Data augmentation: Produce more training examples by randomly rotating, translating, scaling, or flipping the original data. The training set's diversity and variability can be increased with the use of data augmentation, which will boost generalization.

Utilize the diversity of predictions by combining different models, either through bagging or boosting methods, to potentially improve performance.

Use pre-trained models—such as those developed using extensive picture datasets like ImageNet—and fine-tune them for the particular task at hand. Utilizing the knowledge and representations acquired from one activity to enhance performance on another related task is known as transfer learning. To avoid overfitting and enhance generalization, use regularization techniques like dropout, L1 or L2 regularization, or batch normalization.

Investigate various model designs or turn to automated methods like neural architecture search (NAS) to find better network topologies adapted to the given dataset and issue.

Cross-validation: Use cross-validation to determine the model's performance with greater accuracy and to identify any potential problems, such as overfitting or data leakage.

Examining misclassified samples and analyzing the model's predictions will help you find any patterns, biases, or places where the model falls short. This analysis may serve as a roadmap for future model or data preparation enhancements.

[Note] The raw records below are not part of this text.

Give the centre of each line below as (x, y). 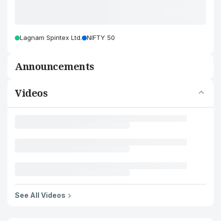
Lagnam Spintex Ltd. (51, 37)
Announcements (55, 66)
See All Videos (40, 195)
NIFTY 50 (101, 37)
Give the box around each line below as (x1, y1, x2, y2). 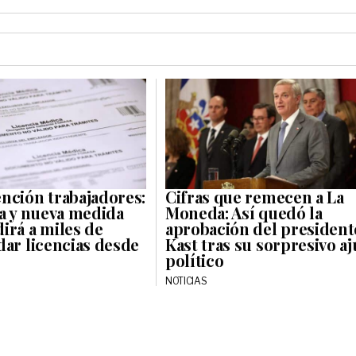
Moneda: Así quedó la (165, 201, 323, 223)
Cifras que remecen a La (165, 185, 344, 207)
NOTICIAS (165, 274, 207, 287)
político (165, 249, 224, 271)
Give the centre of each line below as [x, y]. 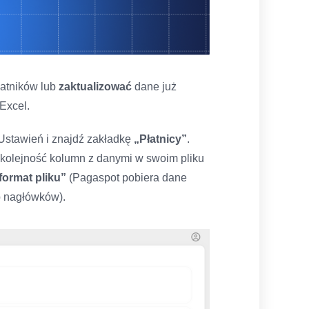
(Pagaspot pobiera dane [127, 178]
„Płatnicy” [160, 139]
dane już [154, 87]
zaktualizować [95, 87]
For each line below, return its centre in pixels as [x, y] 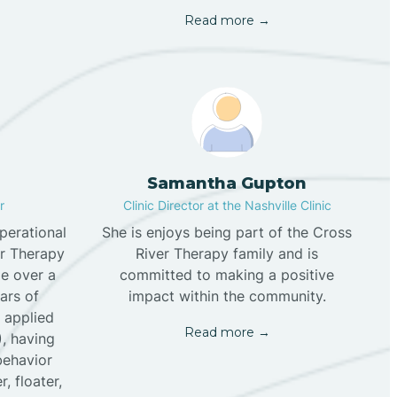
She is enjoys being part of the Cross [227, 233]
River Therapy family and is [227, 254]
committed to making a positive [227, 275]
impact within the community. [227, 296]
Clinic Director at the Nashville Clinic [227, 206]
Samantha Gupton [227, 184]
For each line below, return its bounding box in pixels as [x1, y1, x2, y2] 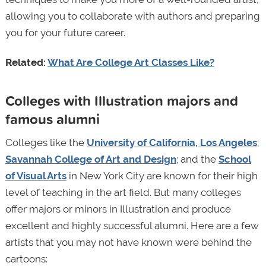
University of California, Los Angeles [86, 136, 257, 148]
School [218, 153, 251, 165]
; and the [176, 153, 218, 165]
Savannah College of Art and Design [5, 153, 176, 165]
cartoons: [5, 252, 50, 265]
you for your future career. [5, 26, 125, 39]
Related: [5, 56, 47, 68]
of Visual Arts [5, 169, 66, 182]
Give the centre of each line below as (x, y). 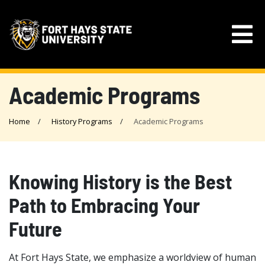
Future (35, 229)
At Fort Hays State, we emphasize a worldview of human (132, 257)
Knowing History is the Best (120, 181)
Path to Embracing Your (104, 205)
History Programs (82, 121)
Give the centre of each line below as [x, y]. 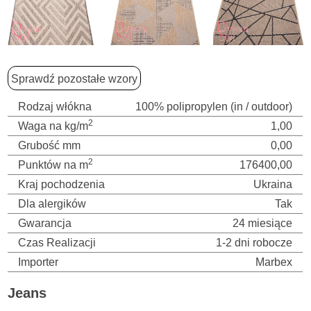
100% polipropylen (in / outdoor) [214, 106]
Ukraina [273, 184]
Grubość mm [50, 145]
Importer [39, 262]
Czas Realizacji [57, 242]
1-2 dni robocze [254, 242]
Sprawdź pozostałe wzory [74, 78]
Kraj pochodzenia [62, 184]
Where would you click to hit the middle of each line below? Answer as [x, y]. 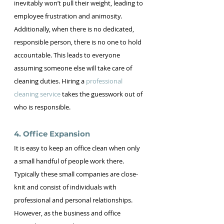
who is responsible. [42, 107]
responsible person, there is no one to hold [78, 42]
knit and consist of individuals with [66, 187]
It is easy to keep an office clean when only [78, 148]
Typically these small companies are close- [76, 174]
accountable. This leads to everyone [68, 55]
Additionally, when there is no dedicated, [75, 29]
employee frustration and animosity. [69, 16]
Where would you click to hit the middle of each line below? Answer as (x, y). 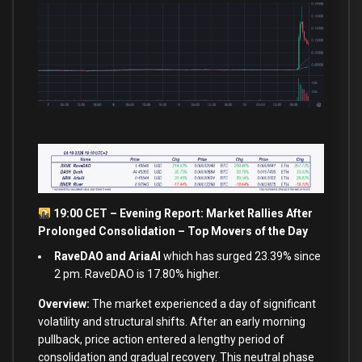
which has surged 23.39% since (241, 257)
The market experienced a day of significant (203, 304)
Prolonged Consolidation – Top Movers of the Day (173, 232)
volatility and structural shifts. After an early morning (172, 322)
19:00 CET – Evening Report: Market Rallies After (181, 214)
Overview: (64, 304)
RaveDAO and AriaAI (107, 257)
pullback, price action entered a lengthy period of (161, 340)
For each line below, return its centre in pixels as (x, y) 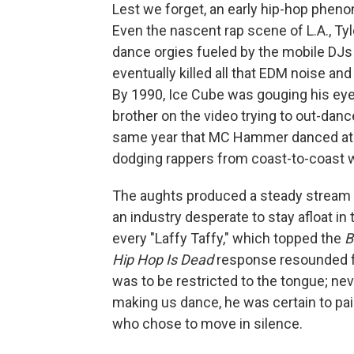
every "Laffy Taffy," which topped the (228, 238)
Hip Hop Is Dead (164, 259)
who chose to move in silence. (207, 323)
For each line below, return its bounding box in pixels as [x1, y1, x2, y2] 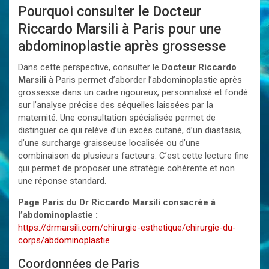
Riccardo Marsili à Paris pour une [18, 21, 221, 37]
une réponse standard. [18, 175, 106, 186]
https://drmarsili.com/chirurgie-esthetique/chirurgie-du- [18, 222, 236, 233]
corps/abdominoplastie [18, 235, 110, 246]
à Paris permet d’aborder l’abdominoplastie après [46, 74, 242, 85]
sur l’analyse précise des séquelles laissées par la [18, 100, 213, 110]
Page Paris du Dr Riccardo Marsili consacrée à [18, 197, 216, 208]
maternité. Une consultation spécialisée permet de [18, 112, 216, 123]
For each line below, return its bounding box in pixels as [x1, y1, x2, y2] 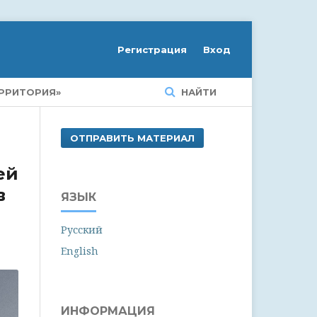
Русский [61, 223, 103, 236]
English [61, 244, 98, 258]
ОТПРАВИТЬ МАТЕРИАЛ [70, 132, 195, 144]
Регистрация [117, 44, 187, 55]
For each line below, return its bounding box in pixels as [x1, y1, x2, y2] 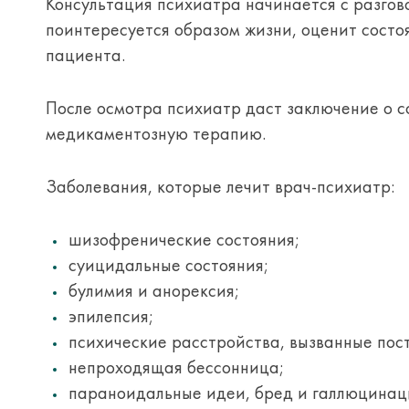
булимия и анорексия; [68, 278, 239, 302]
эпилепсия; [68, 304, 153, 328]
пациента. [46, 43, 134, 67]
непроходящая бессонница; [68, 355, 284, 379]
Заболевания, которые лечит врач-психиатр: [46, 174, 394, 198]
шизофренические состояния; [68, 227, 299, 251]
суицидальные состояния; [68, 253, 268, 277]
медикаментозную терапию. [46, 121, 266, 145]
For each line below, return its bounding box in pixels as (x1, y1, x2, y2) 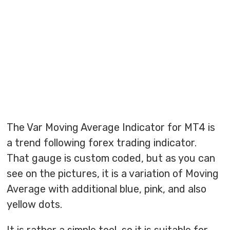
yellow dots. (7, 198, 63, 211)
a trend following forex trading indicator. (7, 137, 197, 149)
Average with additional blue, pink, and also (7, 183, 207, 196)
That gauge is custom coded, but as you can (7, 152, 216, 165)
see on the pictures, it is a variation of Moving (7, 167, 219, 180)
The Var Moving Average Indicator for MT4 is (7, 121, 216, 134)
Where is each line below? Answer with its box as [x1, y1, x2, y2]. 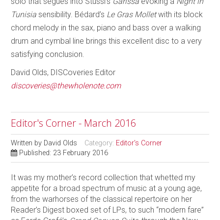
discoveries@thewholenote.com [11, 81, 121, 90]
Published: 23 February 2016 [19, 148, 109, 157]
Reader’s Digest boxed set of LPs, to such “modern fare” [11, 205, 204, 215]
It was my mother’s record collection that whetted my [11, 172, 196, 182]
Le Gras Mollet [107, 9, 159, 19]
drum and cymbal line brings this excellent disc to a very [11, 36, 202, 46]
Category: [84, 138, 116, 147]
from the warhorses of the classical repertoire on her [11, 194, 192, 204]
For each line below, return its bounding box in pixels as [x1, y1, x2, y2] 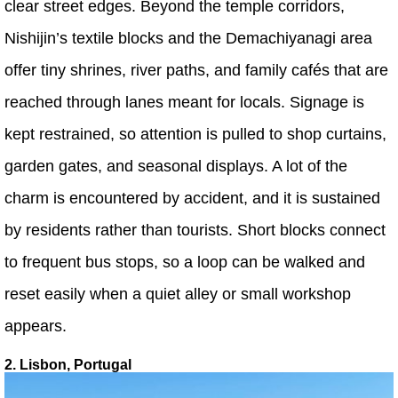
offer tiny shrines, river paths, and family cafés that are [4, 60, 388, 79]
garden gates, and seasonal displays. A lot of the [4, 156, 347, 175]
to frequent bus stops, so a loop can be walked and [4, 252, 365, 271]
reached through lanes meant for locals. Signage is [4, 92, 364, 111]
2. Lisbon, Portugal [4, 356, 131, 372]
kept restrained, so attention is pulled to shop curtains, [4, 124, 386, 143]
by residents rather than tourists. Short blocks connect [4, 220, 386, 239]
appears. [4, 316, 67, 335]
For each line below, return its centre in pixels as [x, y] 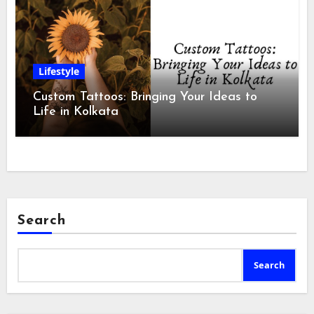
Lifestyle [59, 71]
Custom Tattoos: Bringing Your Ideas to [145, 97]
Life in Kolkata [76, 111]
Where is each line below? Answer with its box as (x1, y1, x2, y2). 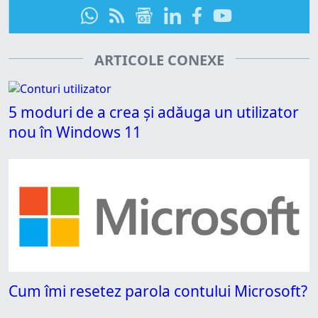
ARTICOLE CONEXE (94, 50, 224, 70)
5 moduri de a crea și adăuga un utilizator (9, 102, 299, 122)
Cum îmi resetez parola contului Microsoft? (9, 280, 307, 301)
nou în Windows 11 (9, 121, 141, 142)
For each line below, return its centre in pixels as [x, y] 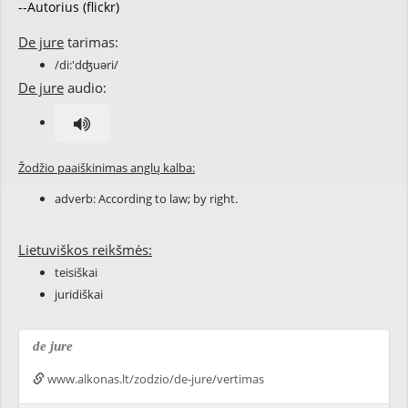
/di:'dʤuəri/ [87, 65]
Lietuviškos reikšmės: [85, 250]
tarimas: [91, 42]
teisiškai [76, 272]
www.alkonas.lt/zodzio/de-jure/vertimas [154, 379]
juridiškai [79, 294]
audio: [85, 87]
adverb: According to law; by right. [146, 199]
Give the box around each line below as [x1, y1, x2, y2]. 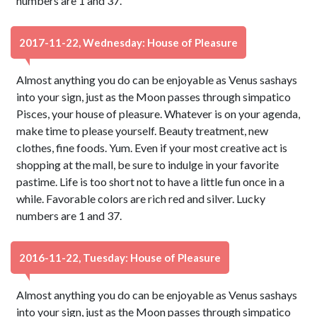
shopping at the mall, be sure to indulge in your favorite [16, 158, 279, 171]
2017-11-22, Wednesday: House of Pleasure [19, 36, 238, 49]
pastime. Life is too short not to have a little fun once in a [16, 175, 285, 188]
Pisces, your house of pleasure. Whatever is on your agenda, [16, 107, 301, 120]
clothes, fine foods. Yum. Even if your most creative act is [16, 141, 288, 154]
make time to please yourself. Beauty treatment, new [16, 124, 269, 137]
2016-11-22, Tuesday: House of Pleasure [19, 251, 221, 264]
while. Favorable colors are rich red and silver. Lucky [16, 192, 266, 205]
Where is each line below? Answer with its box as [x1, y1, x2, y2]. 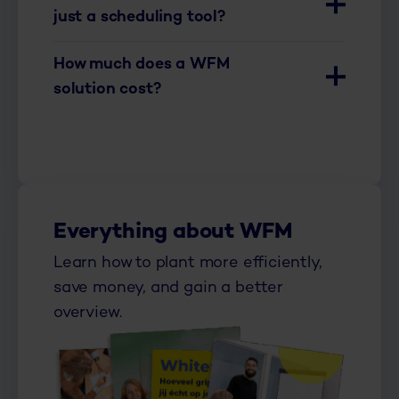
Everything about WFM [53, 221, 293, 244]
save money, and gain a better [53, 279, 283, 297]
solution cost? [53, 80, 161, 98]
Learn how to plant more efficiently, [53, 254, 322, 272]
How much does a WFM [53, 55, 230, 73]
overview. [53, 304, 122, 322]
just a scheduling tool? [53, 8, 225, 26]
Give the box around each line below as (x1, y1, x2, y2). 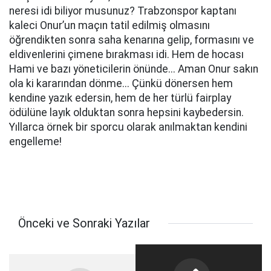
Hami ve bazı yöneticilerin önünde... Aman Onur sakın (9, 63, 258, 75)
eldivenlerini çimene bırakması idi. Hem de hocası (9, 48, 244, 60)
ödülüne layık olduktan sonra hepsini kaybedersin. (9, 106, 244, 119)
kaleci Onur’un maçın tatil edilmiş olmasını (9, 19, 210, 31)
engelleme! (9, 135, 62, 148)
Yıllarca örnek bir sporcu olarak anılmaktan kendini (9, 121, 247, 133)
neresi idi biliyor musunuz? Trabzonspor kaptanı (9, 5, 237, 17)
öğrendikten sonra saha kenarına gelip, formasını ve (9, 34, 254, 46)
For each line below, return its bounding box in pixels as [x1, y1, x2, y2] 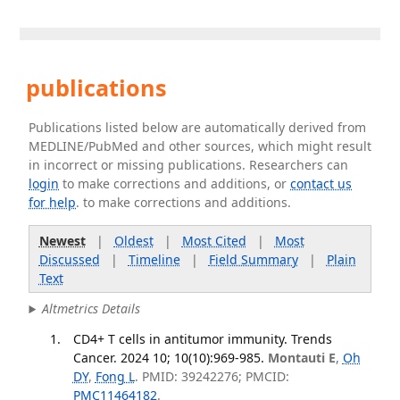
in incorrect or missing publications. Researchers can [29, 156, 349, 173]
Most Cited [181, 231, 246, 249]
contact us [290, 175, 353, 192]
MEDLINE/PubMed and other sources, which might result [29, 137, 372, 154]
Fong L [95, 367, 135, 385]
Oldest [113, 231, 154, 249]
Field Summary [208, 250, 298, 268]
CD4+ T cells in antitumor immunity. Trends [72, 329, 332, 347]
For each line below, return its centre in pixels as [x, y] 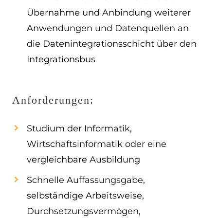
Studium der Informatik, [79, 128]
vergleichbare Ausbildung [83, 160]
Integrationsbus [61, 59]
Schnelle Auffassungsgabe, [86, 180]
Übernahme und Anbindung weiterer [109, 13]
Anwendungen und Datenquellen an [108, 28]
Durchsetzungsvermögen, [84, 211]
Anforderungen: [53, 100]
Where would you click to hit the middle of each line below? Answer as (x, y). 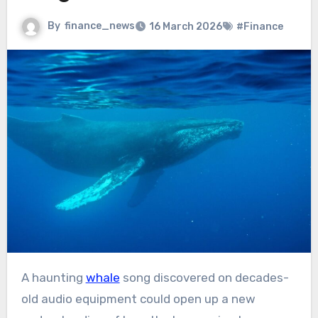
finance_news (99, 26)
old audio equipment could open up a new (138, 299)
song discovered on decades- (204, 278)
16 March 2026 (185, 27)
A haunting (57, 278)
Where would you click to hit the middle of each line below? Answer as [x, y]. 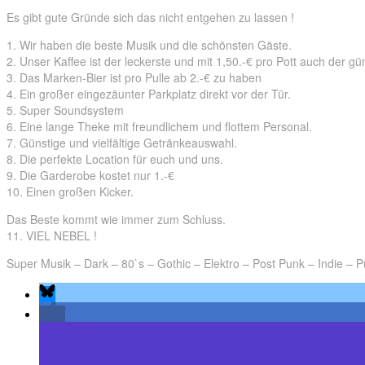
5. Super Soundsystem [65, 110]
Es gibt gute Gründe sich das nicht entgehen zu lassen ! [150, 18]
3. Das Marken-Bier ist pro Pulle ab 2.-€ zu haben [134, 78]
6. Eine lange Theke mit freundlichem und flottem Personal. [159, 127]
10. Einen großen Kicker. [70, 192]
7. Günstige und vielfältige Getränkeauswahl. [122, 143]
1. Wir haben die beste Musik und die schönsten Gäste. [149, 45]
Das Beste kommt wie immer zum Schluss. [116, 220]
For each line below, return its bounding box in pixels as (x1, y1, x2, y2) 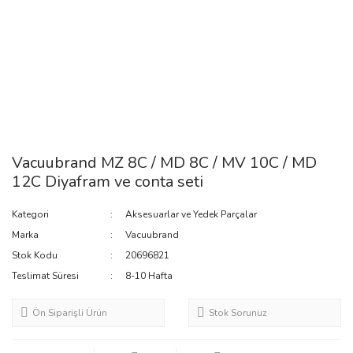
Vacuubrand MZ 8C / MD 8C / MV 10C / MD (12, 152, 317, 173)
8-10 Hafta (125, 269, 173, 282)
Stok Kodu (12, 249, 58, 262)
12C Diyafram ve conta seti (12, 171, 203, 192)
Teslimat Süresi (12, 269, 79, 282)
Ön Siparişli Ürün (32, 307, 107, 319)
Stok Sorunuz (209, 307, 267, 319)
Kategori (12, 208, 49, 221)
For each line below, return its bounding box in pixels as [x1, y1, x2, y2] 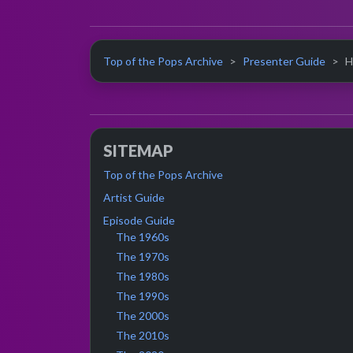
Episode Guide [103, 214, 175, 227]
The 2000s [116, 309, 169, 322]
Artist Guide [103, 191, 165, 204]
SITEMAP [103, 141, 173, 160]
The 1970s [116, 250, 169, 263]
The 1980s [116, 269, 169, 283]
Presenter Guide [243, 54, 325, 68]
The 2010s [116, 329, 169, 342]
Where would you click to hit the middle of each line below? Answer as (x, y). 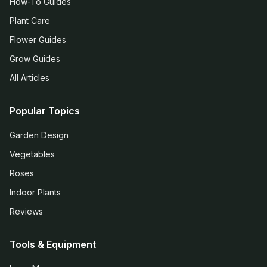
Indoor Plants (35, 192)
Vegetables (32, 154)
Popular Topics (45, 111)
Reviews (26, 211)
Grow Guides (35, 59)
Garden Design (39, 135)
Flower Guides (38, 40)
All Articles (30, 78)
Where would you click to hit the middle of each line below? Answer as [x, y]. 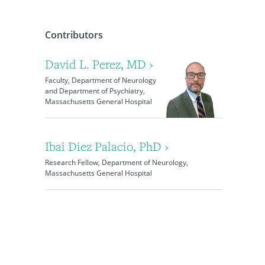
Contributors [74, 35]
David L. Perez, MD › [99, 64]
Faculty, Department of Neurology [100, 80]
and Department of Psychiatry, [95, 91]
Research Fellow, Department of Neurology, [116, 162]
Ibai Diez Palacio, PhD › [106, 146]
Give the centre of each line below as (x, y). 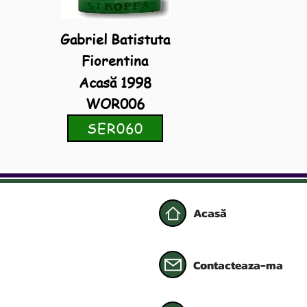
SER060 (115, 128)
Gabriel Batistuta (115, 39)
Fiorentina (115, 61)
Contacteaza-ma (238, 265)
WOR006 (115, 104)
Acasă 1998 (115, 83)
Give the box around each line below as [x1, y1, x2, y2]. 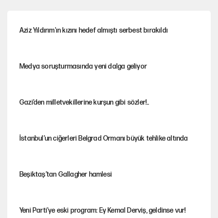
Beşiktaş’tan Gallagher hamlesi [19, 170, 112, 179]
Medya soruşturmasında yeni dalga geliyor [19, 62, 147, 71]
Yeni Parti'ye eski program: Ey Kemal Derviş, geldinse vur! [19, 206, 186, 215]
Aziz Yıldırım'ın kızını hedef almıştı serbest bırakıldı [19, 26, 168, 35]
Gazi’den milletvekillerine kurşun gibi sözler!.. [19, 98, 149, 107]
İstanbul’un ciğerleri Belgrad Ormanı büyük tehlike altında [19, 134, 188, 143]
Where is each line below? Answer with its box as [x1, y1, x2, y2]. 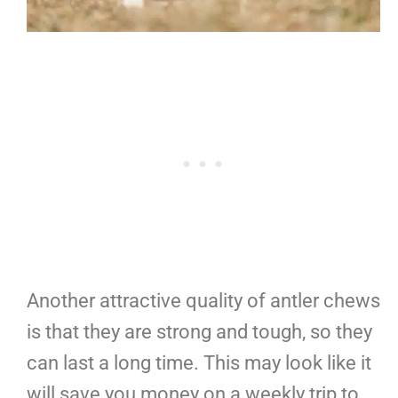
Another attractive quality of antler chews [27, 289, 380, 312]
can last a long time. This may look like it [27, 351, 371, 374]
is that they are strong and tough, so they [27, 320, 372, 343]
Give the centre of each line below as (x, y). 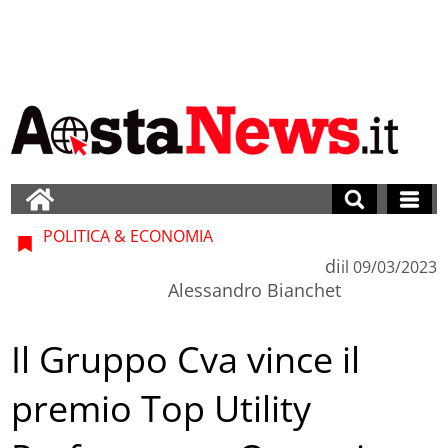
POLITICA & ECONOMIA (126, 235)
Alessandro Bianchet (254, 289)
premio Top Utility (161, 409)
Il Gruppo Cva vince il (186, 360)
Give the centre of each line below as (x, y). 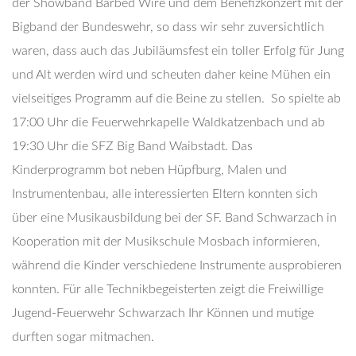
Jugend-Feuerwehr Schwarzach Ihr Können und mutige (163, 313)
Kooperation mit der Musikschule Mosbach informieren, (166, 242)
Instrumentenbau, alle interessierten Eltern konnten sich (165, 194)
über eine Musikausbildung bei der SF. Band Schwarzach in (174, 218)
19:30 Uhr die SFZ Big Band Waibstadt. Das (132, 146)
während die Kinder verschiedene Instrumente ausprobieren (177, 265)
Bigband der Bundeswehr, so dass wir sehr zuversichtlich (168, 27)
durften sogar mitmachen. (83, 337)
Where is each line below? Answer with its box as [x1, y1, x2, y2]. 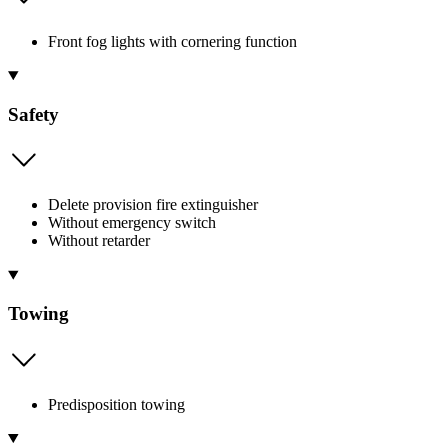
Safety [8, 103, 59, 125]
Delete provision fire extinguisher [48, 196, 258, 214]
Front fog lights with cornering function [48, 33, 297, 50]
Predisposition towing [48, 395, 185, 413]
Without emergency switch [48, 214, 216, 232]
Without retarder [48, 232, 150, 250]
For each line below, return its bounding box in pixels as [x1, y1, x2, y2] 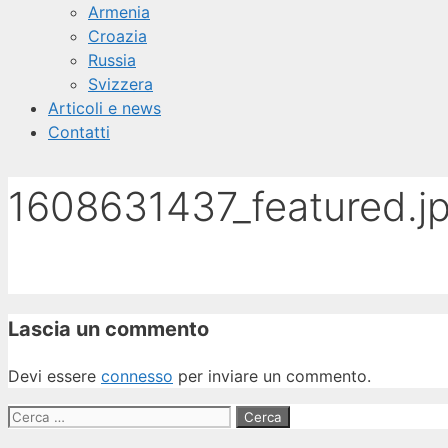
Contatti [48, 122, 110, 142]
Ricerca [7, 405, 66, 426]
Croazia [88, 26, 147, 46]
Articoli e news [48, 98, 161, 118]
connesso [101, 366, 173, 387]
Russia [88, 50, 136, 70]
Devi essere [8, 366, 101, 387]
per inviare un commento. [173, 366, 371, 387]

Deploy the model in the actual world and monitor it there while gathering feedback from users or other systems using it. Analyze forecasts, keep an eye on the model's performance, and make adjustments depending on feedback from the real world.

It is feasible to enhance the outcomes and create a model that is more reliable and accurate by addressing these factors.

[ ]
# (OPTIONAL) Additional code to demonstrate possible improvements to the model in Part 2.


In [None]:
# (OPTIONAL) Additional code to demonstrate possible improvements to the model in Part 2.